*That the mermaid is already here.*His thumb traced a circle on her palm. *I just have to hope she isn’t a hallucination.*
*Are you sure you aren’t the merman in this hallucination?*
Something shivered in the undercurrents of his mind. *An octopus merman? That’s a bit too Ursula for me. Wasn’t she all about bad deals and cursing people?*
*And a shark is any better?*
Could he feel the same uneasy undercurrents in her psychic voice as she felt in his? She stilled, wary.
He sensed her stillness. At least, she hoped that was all he sensed. He looked back at her, his dark eyes strangely luminous. *I happen to like sharks.*
Then I must be a real treat.She managed to keep the thought, and the bitterness that wreathed around it, inside her own head.
He liked sharks? How long would that last, when he realized she looked like this all the time?
11
Moss
They headed back down to the beach, where Carol stared at the ocean as though it had a grudge against her and she was wondering whether it was feeling particularly vengeful today.

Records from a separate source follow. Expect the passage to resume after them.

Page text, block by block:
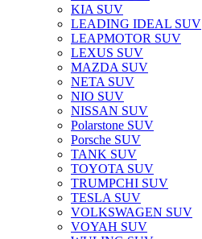
KIA SUV
LEADING IDEAL SUV
LEAPMOTOR SUV
LEXUS SUV
MAZDA SUV
NETA SUV
NIO SUV
NISSAN SUV
Polarstone SUV
Porsche SUV
TANK SUV
TOYOTA SUV
TRUMPCHI SUV
TESLA SUV
VOLKSWAGEN SUV
VOYAH SUV
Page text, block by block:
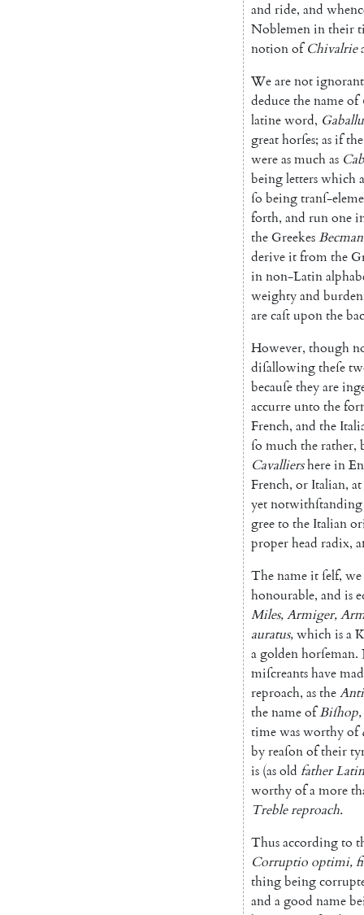
and ride, and
Noblemenintheir
notionof Chivalrie
Wearenotignorant
deducethenameof
latineword,
greathorſes; asifthe
wereasmuchas
beingletterswhich
ſo beingtranſ-
forth, and runone
the GreekesBecman
deriveitfromthe
in non-Latin
weightyand
arecaſtuponthe
However, though
diſallowingtheſe
becauſetheyare
accurreunto the
French, and the
ſo muchtherather,
Cavalliersherein
French, or Italian, at
yetnotwithſtanding
greeto the Italian
properhead radix,
Thenameitſelf, we
honourable, and is
Miles,Armiger,
auratus,whichisa
agoldenhorſeman.
miſcreantshave
reproach, asthe
thenameofBiſhop,
timewasworthyof
byreaſonoftheir
is (asold father
worthyofamore
Treblereproach.
Thusaccordingto
Corruptio optimi,
thingbeing
and agood name
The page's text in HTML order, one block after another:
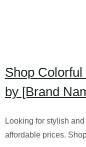
Shop
by [Brand
Looking for stylish
affordable prices.

“Okay,” she said, her veneer of confidence so thin it would shatter at a hard look. “Time to go have a scout around.”
“Underwater?”
She turned those hypnotic eyes on him. “We’ve already seen everything we can from up here.”
“And what we’ve seen is that we’re stuck on an island in the middle of nowhere. Wouldn’t we be better off starting with some breakfast?”
What a whinger he sounded like. And it was going to get worse, if he had to keep finding excuses not to put on his octopus form and help her explore.
Carol shrugged. “Sure. Breakfast. We can kill two birds with one stone and grab something while we’re in the water.” She hesitated. “I hope you don’t mind your fish with bite-marks in it.”
“Pree-REE!”
“I’ll get some for you first, Maggie, don’t worry.”
“Whee-oo.”
“Only the best bite-marks for you.”
Maggie chirped and gnashed her teeth together excitedly, then looked around. The foggy image of a fridge bumped against Moss’s mind.
He laughed. “We’re going straight to the source today, kid. No refrigerated salmon steaks here.”
“Prrr?” Maggie tipped her head to one side.
“I don’t think she has any idea food doesn’t come from a cupboard,” Carol said. She stretched and shot another strange look at the ocean.
Moss nudged her mind and sensed a shiver of unease. *You don’t need to go in if you don’t want to,*he told her.
“What should I do instead? Sit around on the beach?”
“Enjoy a delicious meal?”
“I can eat while I’m swimming,” she said, still staring distractedly out to sea.
“How far are you planning on going to find anything you recognize? What are you expecting to recognize underwater, anyway?”